**YOUR GOAL**: Would you copy out the following entries exactly, without any of the pictures?

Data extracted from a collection
- Opening Delimiter -

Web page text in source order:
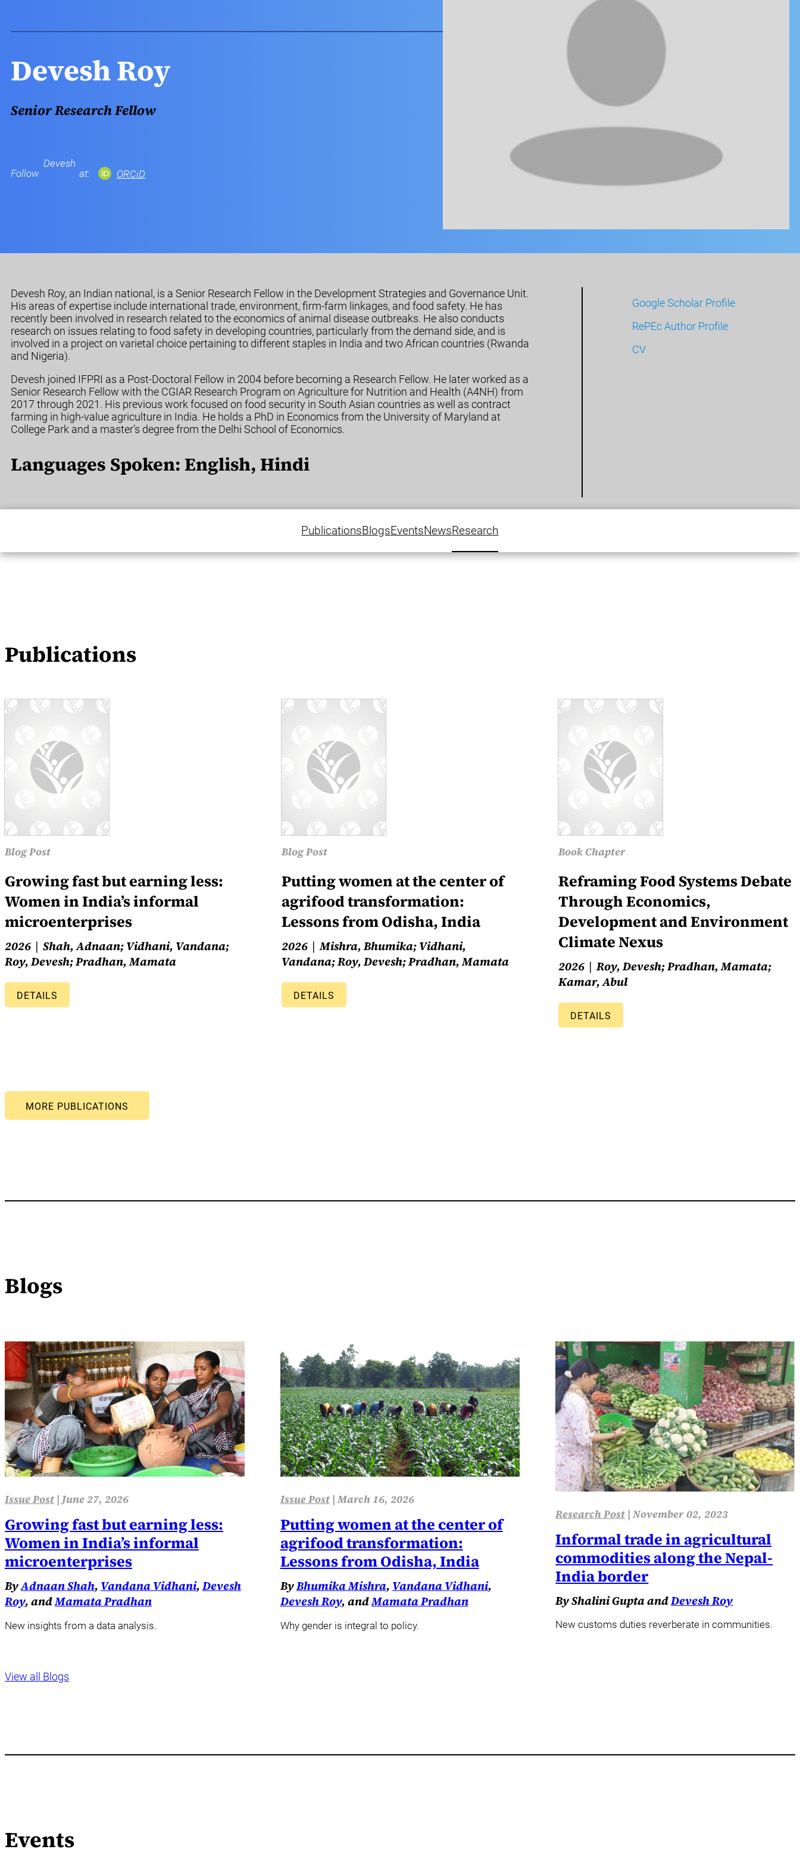
Devesh Roy
Senior Research Fellow
Follow
Devesh
at:
ORCiD
Devesh Roy, an Indian national, is a Senior Research Fellow in the Development Strategies and Governance Unit.
His areas of expertise include international trade, environment, firm-farm linkages, and food safety. He has
recently been involved in research related to the economics of animal disease outbreaks. He also conducts
research on issues relating to food safety in developing countries, particularly from the demand side, and is
involved in a project on varietal choice pertaining to different staples in India and two African countries (Rwanda
and Nigeria).
Devesh joined IFPRI as a Post-Doctoral Fellow in 2004 before becoming a Research Fellow. He later worked as a
Senior Research Fellow with the CGIAR Research Program on Agriculture for Nutrition and Health (A4NH) from
2017 through 2021. His previous work focused on food security in South Asian countries as well as contract
farming in high-value agriculture in India. He holds a PhD in Economics from the University of Maryland at
College Park and a master’s degree from the Delhi School of Economics.
Languages Spoken: English, Hindi
Google Scholar Profile
RePEc Author Profile
CV
PublicationsBlogsEventsNewsResearch
Publications
Blog Post
Growing fast but earning less:
Women in India’s informal
microenterprises
2026
Shah, Adnaan; Vidhani, Vandana;
Roy, Devesh; Pradhan, Mamata
DETAILS
Blog Post
Putting women at the center of
agrifood transformation:
Lessons from Odisha, India
2026
Mishra, Bhumika; Vidhani,
Vandana; Roy, Devesh; Pradhan, Mamata
DETAILS
Book Chapter
Reframing Food Systems Debate
Through Economics,
Development and Environment
Climate Nexus
2026
Roy, Devesh; Pradhan, Mamata;
Kamar, Abul
DETAILS
Blogs
Issue Post |June 27, 2026
Growing fast but earning less:
Women in India’s informal
microenterprises
ByAdnaan Shah, Vandana Vidhani,Devesh
Roy, andMamata Pradhan
New insights from a data analysis.
Issue Post|March 16, 2026
Putting women at the center of
agrifood transformation:
Lessons from Odisha, India
ByBhumika Mishra, Vandana Vidhani,
Devesh Roy, andMamata Pradhan
Why gender is integral to policy.
Research Post |November 02, 2023
Informal trade in agricultural
commodities along the Nepal-
India border
By Shalini Gupta andDevesh Roy
New customs duties reverberate in communities.
View all Blogs
Events
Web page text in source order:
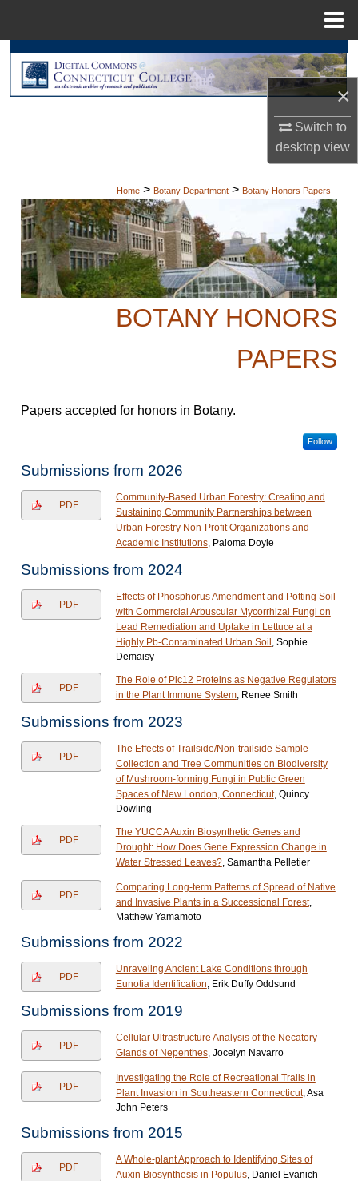
×
Switch to
desktopview
Search
Browse Collections
Digital Commons Network™
Home > Botany Department > Botany Honors Papers
BOTANY HONORS
PAPERS
Papers accepted for honors in Botany.
Follow
Submissions from 2026
PDF
Community-Based Urban Forestry: Creating and
Sustaining Community Partnerships between
Urban Forestry Non-Profit Organizations and
Academic Institutions, Paloma Doyle
Submissions from 2024
PDF
Effects of Phosphorus Amendment and Potting Soil
with Commercial Arbuscular Mycorrhizal Fungi on
Lead Remediation and Uptake in Lettuce at a
Highly Pb-Contaminated Urban Soil , Sophie
Demaisy
PDF
The Role of Pic12 Proteins as Negative Regulators
in the Plant Immune System, Renee Smith
Submissions from 2023
PDF
The Effects of Trailside/Non-trailside Sample
Collection and Tree Communities on Biodiversity
of Mushroom-forming Fungi in Public Green
Spaces of New London, Connecticut, Quincy
Dowling
PDF
The YUCCA Auxin Biosynthetic Genes and
Drought: How Does Gene Expression Change in
Water Stressed Leaves?, Samantha Pelletier
PDF
Comparing Long-term Patterns of Spread of Native
and Invasive Plants in a Successional Forest,
Matthew Yamamoto
Submissions from 2022
PDF
Unraveling Ancient Lake Conditions through
Eunotia Identification , Erik Duffy Oddsund
Submissions from 2019
PDF
Cellular Ultrastructure Analysis of the Necatory
Glands of ​Nepenthes, Jocelyn Navarro
PDF
Investigating the Role of Recreational Trails in
Plant Invasion in Southeastern Connecticut, Asa
John Peters
Submissions from 2015
PDF
A Whole-plant Approach to Identifying Sites of
Auxin Biosynthesis in Populus, Daniel Evanich
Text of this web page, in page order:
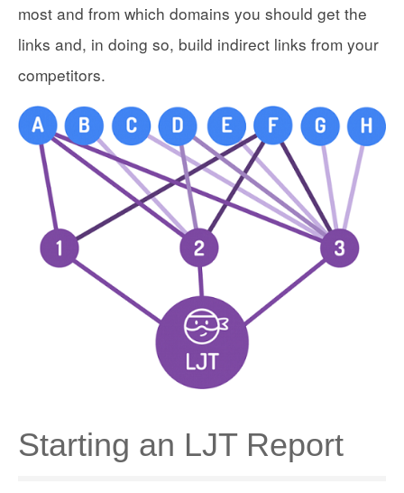
most and from which domains you should get the
links and, in doing so, build indirect links from your
competitors.
Starting an LJT Report
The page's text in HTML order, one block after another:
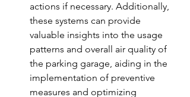
actions if necessary. Additionally,
these systems can provide
valuable insights into the usage
patterns and overall air quality of
the parking garage, aiding in the
implementation of preventive
measures and optimizing
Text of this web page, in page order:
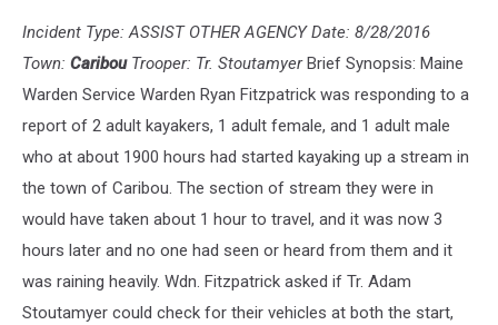
Trooper
Incident Type: ASSIST OTHER AGENCY Date: 8/28/2016
Town: CaribouTrooper: Tr. StoutamyerBrief Synopsis: Maine
Warden Service Warden Ryan Fitzpatrick was responding to a
report of 2 adult kayakers, 1 adult female, and 1 adult male
who at about 1900 hours had started kayaking up a stream in
the town of Caribou. The section of stream they were in
would have taken about 1 hour to travel, and it was now 3
hours later and no one had seen or heard from them and it
was raining heavily. Wdn. Fitzpatrick asked if Tr. Adam
Stoutamyer could check for their vehicles at both the start,
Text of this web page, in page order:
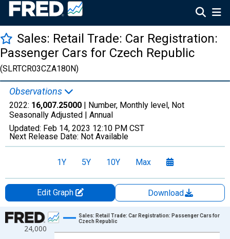
Sales: Retail Trade: Car Registration:
Passenger Cars for Czech Republic
(SLRTCR03CZA180N)
Observations
2022: 16,007.25000 | Number, Monthly level, Not
Seasonally Adjusted | Annual
Updated: Feb 14, 2023 12:10 PM CST
Next Release Date: Not Available
1Y 5Y 10Y Max
Edit Graph
Download
Chart
Line chart with 20 data points.
24,000
Sales: Retail Trade: Car Registration: Passenger Cars for
Czech Republic
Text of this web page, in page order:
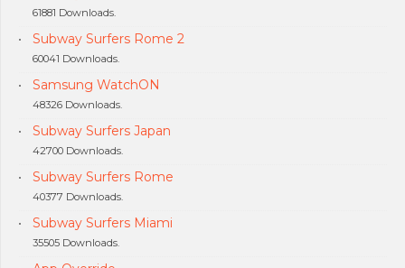
61881 Downloads.
Subway Surfers Rome 2
60041 Downloads.
Samsung WatchON
48326 Downloads.
Subway Surfers Japan
42700 Downloads.
Subway Surfers Rome
40377 Downloads.
Subway Surfers Miami
35505 Downloads.
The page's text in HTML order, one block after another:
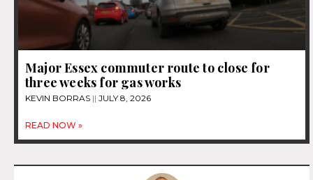
Major Essex commuter route to close for
three weeks for gas works
KEVIN BORRAS JULY 8, 2026
READ NOW »

- Closing Delimiter -

**OUTPUT**:
Web page text in source order:
Devesh Roy
Senior Research Fellow
Follow
Devesh
at:
ORCiD
Devesh Roy, an Indian national, is a Senior Research Fellow in the Development Strategies and Governance Unit.
His areas of expertise include international trade, environment, firm-farm linkages, and food safety. He has
recently been involved in research related to the economics of animal disease outbreaks. He also conducts
research on issues relating to food safety in developing countries, particularly from the demand side, and is
involved in a project on varietal choice pertaining to different staples in India and two African countries (Rwanda
and Nigeria).
Devesh joined IFPRI as a Post-Doctoral Fellow in 2004 before becoming a Research Fellow. He later worked as a
Senior Research Fellow with the CGIAR Research Program on Agriculture for Nutrition and Health (A4NH) from
2017 through 2021. His previous work focused on food security in South Asian countries as well as contract
farming in high-value agriculture in India. He holds a PhD in Economics from the University of Maryland at
College Park and a master’s degree from the Delhi School of Economics.
Languages Spoken: English, Hindi
Google Scholar Profile
RePEc Author Profile
CV
PublicationsBlogsEventsNewsResearch
Publications
Blog Post
Growing fast but earning less:
Women in India’s informal
microenterprises
2026
Shah, Adnaan; Vidhani, Vandana;
Roy, Devesh; Pradhan, Mamata
DETAILS
Blog Post
Putting women at the center of
agrifood transformation:
Lessons from Odisha, India
2026
Mishra, Bhumika; Vidhani,
Vandana; Roy, Devesh; Pradhan, Mamata
DETAILS
Book Chapter
Reframing Food Systems Debate
Through Economics,
Development and Environment
Climate Nexus
2026
Roy, Devesh; Pradhan, Mamata;
Kamar, Abul
DETAILS
Blogs
Issue Post |June 27, 2026
Growing fast but earning less:
Women in India’s informal
microenterprises
ByAdnaan Shah, Vandana Vidhani,Devesh
Roy, andMamata Pradhan
New insights from a data analysis.
Issue Post|March 16, 2026
Putting women at the center of
agrifood transformation:
Lessons from Odisha, India
ByBhumika Mishra, Vandana Vidhani,
Devesh Roy, andMamata Pradhan
Why gender is integral to policy.
Research Post |November 02, 2023
Informal trade in agricultural
commodities along the Nepal-
India border
By Shalini Gupta andDevesh Roy
New customs duties reverberate in communities.
View all Blogs
Events
Web page text in source order:
×
Switch to
desktopview
Search
Browse Collections
Digital Commons Network™
Home > Botany Department > Botany Honors Papers
BOTANY HONORS
PAPERS
Papers accepted for honors in Botany.
Follow
Submissions from 2026
PDF
Community-Based Urban Forestry: Creating and
Sustaining Community Partnerships between
Urban Forestry Non-Profit Organizations and
Academic Institutions, Paloma Doyle
Submissions from 2024
PDF
Effects of Phosphorus Amendment and Potting Soil
with Commercial Arbuscular Mycorrhizal Fungi on
Lead Remediation and Uptake in Lettuce at a
Highly Pb-Contaminated Urban Soil , Sophie
Demaisy
PDF
The Role of Pic12 Proteins as Negative Regulators
in the Plant Immune System, Renee Smith
Submissions from 2023
PDF
The Effects of Trailside/Non-trailside Sample
Collection and Tree Communities on Biodiversity
of Mushroom-forming Fungi in Public Green
Spaces of New London, Connecticut, Quincy
Dowling
PDF
The YUCCA Auxin Biosynthetic Genes and
Drought: How Does Gene Expression Change in
Water Stressed Leaves?, Samantha Pelletier
PDF
Comparing Long-term Patterns of Spread of Native
and Invasive Plants in a Successional Forest,
Matthew Yamamoto
Submissions from 2022
PDF
Unraveling Ancient Lake Conditions through
Eunotia Identification , Erik Duffy Oddsund
Submissions from 2019
PDF
Cellular Ultrastructure Analysis of the Necatory
Glands of ​Nepenthes, Jocelyn Navarro
PDF
Investigating the Role of Recreational Trails in
Plant Invasion in Southeastern Connecticut, Asa
John Peters
Submissions from 2015
PDF
A Whole-plant Approach to Identifying Sites of
Auxin Biosynthesis in Populus, Daniel Evanich
Text of this web page, in page order:
most and from which domains you should get the
links and, in doing so, build indirect links from your
competitors.
Starting an LJT Report
The page's text in HTML order, one block after another:
actions if necessary. Additionally,
these systems can provide
valuable insights into the usage
patterns and overall air quality of
the parking garage, aiding in the
implementation of preventive
measures and optimizing
Text of this web page, in page order:
Trooper
Incident Type: ASSIST OTHER AGENCY Date: 8/28/2016
Town: CaribouTrooper: Tr. StoutamyerBrief Synopsis: Maine
Warden Service Warden Ryan Fitzpatrick was responding to a
report of 2 adult kayakers, 1 adult female, and 1 adult male
who at about 1900 hours had started kayaking up a stream in
the town of Caribou. The section of stream they were in
would have taken about 1 hour to travel, and it was now 3
hours later and no one had seen or heard from them and it
was raining heavily. Wdn. Fitzpatrick asked if Tr. Adam
Stoutamyer could check for their vehicles at both the start,
Text of this web page, in page order:
Sales: Retail Trade: Car Registration:
Passenger Cars for Czech Republic
(SLRTCR03CZA180N)
Observations
2022: 16,007.25000 | Number, Monthly level, Not
Seasonally Adjusted | Annual
Updated: Feb 14, 2023 12:10 PM CST
Next Release Date: Not Available
1Y 5Y 10Y Max
Edit Graph
Download
Chart
Line chart with 20 data points.
24,000
Sales: Retail Trade: Car Registration: Passenger Cars for
Czech Republic
Text of this web page, in page order:
61881 Downloads.
Subway Surfers Rome 2
60041 Downloads.
Samsung WatchON
48326 Downloads.
Subway Surfers Japan
42700 Downloads.
Subway Surfers Rome
40377 Downloads.
Subway Surfers Miami
35505 Downloads.
The page's text in HTML order, one block after another:
Major Essex commuter route to close for
three weeks for gas works
KEVIN BORRAS JULY 8, 2026
READ NOW »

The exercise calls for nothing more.